Input data:
------
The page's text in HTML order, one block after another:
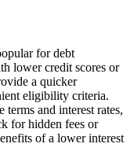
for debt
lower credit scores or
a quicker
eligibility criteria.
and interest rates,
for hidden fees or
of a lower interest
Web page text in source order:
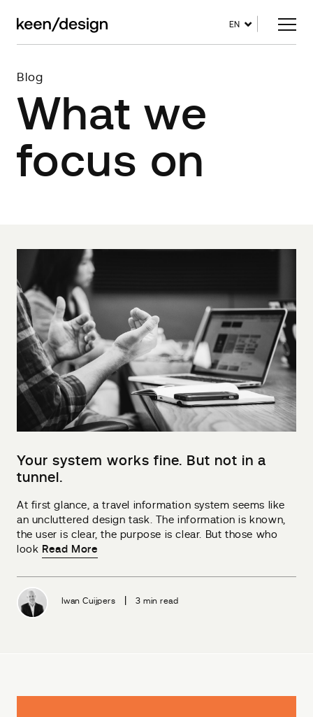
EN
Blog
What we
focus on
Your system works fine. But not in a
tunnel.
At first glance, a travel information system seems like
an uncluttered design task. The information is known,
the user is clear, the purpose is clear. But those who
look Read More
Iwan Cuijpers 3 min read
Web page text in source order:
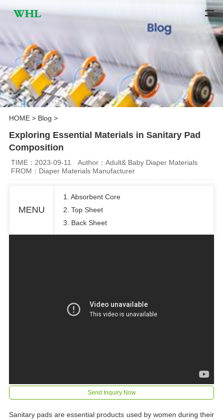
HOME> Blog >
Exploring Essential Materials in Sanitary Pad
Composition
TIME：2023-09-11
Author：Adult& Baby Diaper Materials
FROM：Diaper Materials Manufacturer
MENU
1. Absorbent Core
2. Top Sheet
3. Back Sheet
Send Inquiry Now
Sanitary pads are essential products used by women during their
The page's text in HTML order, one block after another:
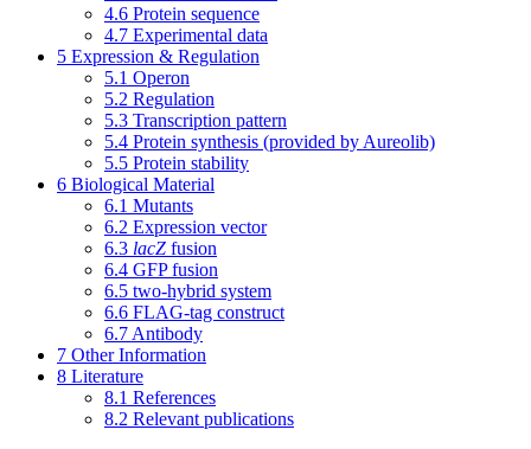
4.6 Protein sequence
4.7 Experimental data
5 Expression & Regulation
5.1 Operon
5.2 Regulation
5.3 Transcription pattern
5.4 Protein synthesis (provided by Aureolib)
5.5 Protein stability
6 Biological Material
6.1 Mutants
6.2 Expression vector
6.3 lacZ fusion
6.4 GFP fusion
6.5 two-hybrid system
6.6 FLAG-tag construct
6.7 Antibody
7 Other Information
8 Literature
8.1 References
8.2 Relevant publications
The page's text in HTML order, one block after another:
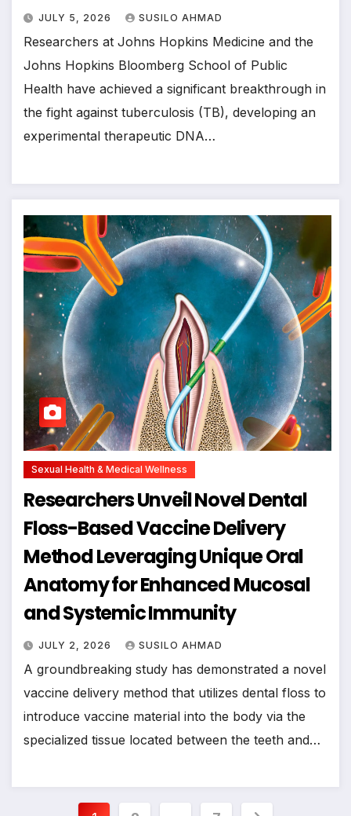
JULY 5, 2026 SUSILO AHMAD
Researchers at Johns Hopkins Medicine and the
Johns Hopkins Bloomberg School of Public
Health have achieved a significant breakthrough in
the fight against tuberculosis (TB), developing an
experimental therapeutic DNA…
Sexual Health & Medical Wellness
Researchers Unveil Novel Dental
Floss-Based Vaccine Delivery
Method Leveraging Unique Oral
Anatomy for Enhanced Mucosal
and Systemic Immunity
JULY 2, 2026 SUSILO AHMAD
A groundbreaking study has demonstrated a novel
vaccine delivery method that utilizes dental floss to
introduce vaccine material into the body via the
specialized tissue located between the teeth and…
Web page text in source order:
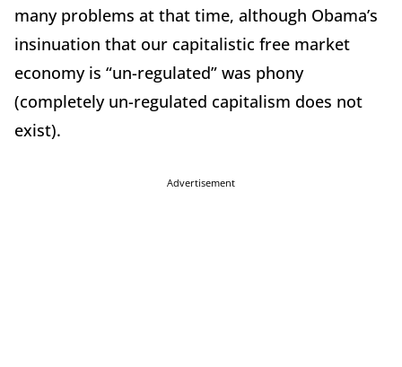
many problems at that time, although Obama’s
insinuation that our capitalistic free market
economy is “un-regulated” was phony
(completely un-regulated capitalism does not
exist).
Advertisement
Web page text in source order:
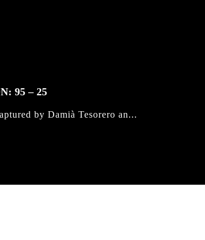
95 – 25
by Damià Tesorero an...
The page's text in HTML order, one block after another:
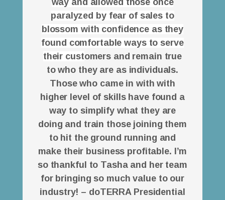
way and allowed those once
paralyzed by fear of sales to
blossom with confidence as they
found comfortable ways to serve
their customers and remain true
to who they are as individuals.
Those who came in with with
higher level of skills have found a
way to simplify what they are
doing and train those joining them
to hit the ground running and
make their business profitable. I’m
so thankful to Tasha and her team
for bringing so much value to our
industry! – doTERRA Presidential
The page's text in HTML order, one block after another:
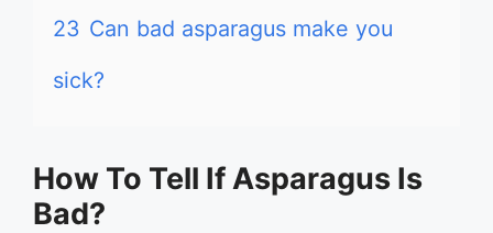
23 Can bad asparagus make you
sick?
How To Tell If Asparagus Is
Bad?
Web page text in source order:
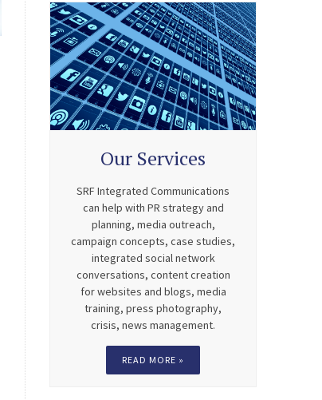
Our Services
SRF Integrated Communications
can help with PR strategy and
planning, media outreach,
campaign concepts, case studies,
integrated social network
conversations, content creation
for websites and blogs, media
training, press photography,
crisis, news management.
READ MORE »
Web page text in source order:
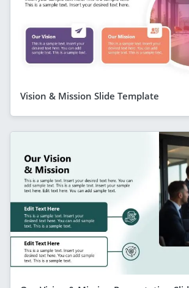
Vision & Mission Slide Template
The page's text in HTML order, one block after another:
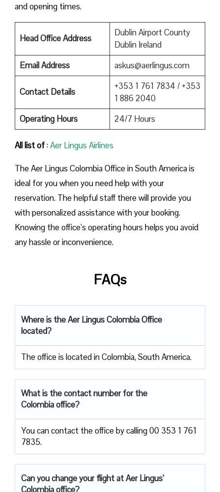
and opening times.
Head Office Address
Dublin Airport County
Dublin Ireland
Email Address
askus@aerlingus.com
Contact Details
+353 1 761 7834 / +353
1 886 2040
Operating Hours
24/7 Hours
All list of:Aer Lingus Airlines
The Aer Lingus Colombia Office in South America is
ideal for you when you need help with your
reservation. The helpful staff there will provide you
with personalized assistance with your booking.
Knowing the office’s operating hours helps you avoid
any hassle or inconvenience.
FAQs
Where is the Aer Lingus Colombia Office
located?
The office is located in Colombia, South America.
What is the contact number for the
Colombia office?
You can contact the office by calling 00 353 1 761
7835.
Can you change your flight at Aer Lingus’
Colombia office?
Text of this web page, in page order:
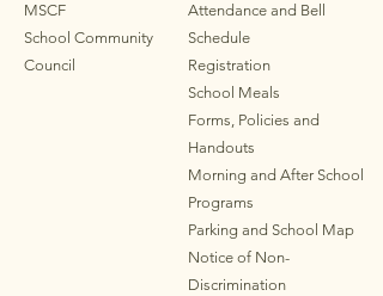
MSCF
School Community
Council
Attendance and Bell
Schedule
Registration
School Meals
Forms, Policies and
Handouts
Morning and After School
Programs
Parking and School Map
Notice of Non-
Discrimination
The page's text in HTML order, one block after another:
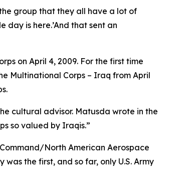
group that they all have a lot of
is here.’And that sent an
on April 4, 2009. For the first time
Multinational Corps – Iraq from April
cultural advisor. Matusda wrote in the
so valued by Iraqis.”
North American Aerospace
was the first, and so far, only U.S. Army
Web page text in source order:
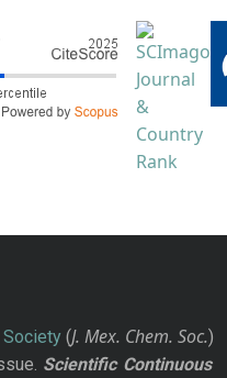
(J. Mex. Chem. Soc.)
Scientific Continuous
------
Problem statement: Omitting all pictures, give the preceding listing again exactly.

Response for this exercise:
The page's text in HTML order, one block after another:
for debt
lower credit scores or
a quicker
eligibility criteria.
and interest rates,
for hidden fees or
of a lower interest
Web page text in source order:
EN
Blog
What we
focus on
Your system works fine. But not in a
tunnel.
At first glance, a travel information system seems like
an uncluttered design task. The information is known,
the user is clear, the purpose is clear. But those who
look Read More
Iwan Cuijpers 3 min read
Web page text in source order:
HOME> Blog >
Exploring Essential Materials in Sanitary Pad
Composition
TIME：2023-09-11
Author：Adult& Baby Diaper Materials
FROM：Diaper Materials Manufacturer
MENU
1. Absorbent Core
2. Top Sheet
3. Back Sheet
Send Inquiry Now
Sanitary pads are essential products used by women during their
The page's text in HTML order, one block after another:
4.6 Protein sequence
4.7 Experimental data
5 Expression & Regulation
5.1 Operon
5.2 Regulation
5.3 Transcription pattern
5.4 Protein synthesis (provided by Aureolib)
5.5 Protein stability
6 Biological Material
6.1 Mutants
6.2 Expression vector
6.3 lacZ fusion
6.4 GFP fusion
6.5 two-hybrid system
6.6 FLAG-tag construct
6.7 Antibody
7 Other Information
8 Literature
8.1 References
8.2 Relevant publications
The page's text in HTML order, one block after another:
JULY 5, 2026 SUSILO AHMAD
Researchers at Johns Hopkins Medicine and the
Johns Hopkins Bloomberg School of Public
Health have achieved a significant breakthrough in
the fight against tuberculosis (TB), developing an
experimental therapeutic DNA…
Sexual Health & Medical Wellness
Researchers Unveil Novel Dental
Floss-Based Vaccine Delivery
Method Leveraging Unique Oral
Anatomy for Enhanced Mucosal
and Systemic Immunity
JULY 2, 2026 SUSILO AHMAD
A groundbreaking study has demonstrated a novel
vaccine delivery method that utilizes dental floss to
introduce vaccine material into the body via the
specialized tissue located between the teeth and…
Web page text in source order:
many problems at that time, although Obama’s
insinuation that our capitalistic free market
economy is “un-regulated” was phony
(completely un-regulated capitalism does not
exist).
Advertisement
Web page text in source order:
95 – 25
by Damià Tesorero an...
The page's text in HTML order, one block after another:
way and allowed those once
paralyzed by fear of sales to
blossom with confidence as they
found comfortable ways to serve
their customers and remain true
to who they are as individuals.
Those who came in with with
higher level of skills have found a
way to simplify what they are
doing and train those joining them
to hit the ground running and
make their business profitable. I’m
so thankful to Tasha and her team
for bringing so much value to our
industry! – doTERRA Presidential
The page's text in HTML order, one block after another:
23 Can bad asparagus make you
sick?
How To Tell If Asparagus Is
Bad?
Web page text in source order:
Our Services
SRF Integrated Communications
can help with PR strategy and
planning, media outreach,
campaign concepts, case studies,
integrated social network
conversations, content creation
for websites and blogs, media
training, press photography,
crisis, news management.
READ MORE »
Web page text in source order:
Vision & Mission Slide Template
The page's text in HTML order, one block after another:
and opening times.
Head Office Address
Dublin Airport County
Dublin Ireland
Email Address
askus@aerlingus.com
Contact Details
+353 1 761 7834 / +353
1 886 2040
Operating Hours
24/7 Hours
All list of:Aer Lingus Airlines
The Aer Lingus Colombia Office in South America is
ideal for you when you need help with your
reservation. The helpful staff there will provide you
with personalized assistance with your booking.
Knowing the office’s operating hours helps you avoid
any hassle or inconvenience.
FAQs
Where is the Aer Lingus Colombia Office
located?
The office is located in Colombia, South America.
What is the contact number for the
Colombia office?
You can contact the office by calling 00 353 1 761
7835.
Can you change your flight at Aer Lingus’
Colombia office?
Text of this web page, in page order:
MSCF
School Community
Council
Attendance and Bell
Schedule
Registration
School Meals
Forms, Policies and
Handouts
Morning and After School
Programs
Parking and School Map
Notice of Non-
Discrimination
The page's text in HTML order, one block after another:
group that they all have a lot of
is here.’And that sent an
on April 4, 2009. For the first time
Multinational Corps – Iraq from April
cultural advisor. Matusda wrote in the
so valued by Iraqis.”
North American Aerospace
was the first, and so far, only U.S. Army
Web page text in source order:
(J. Mex. Chem. Soc.)
Scientific Continuous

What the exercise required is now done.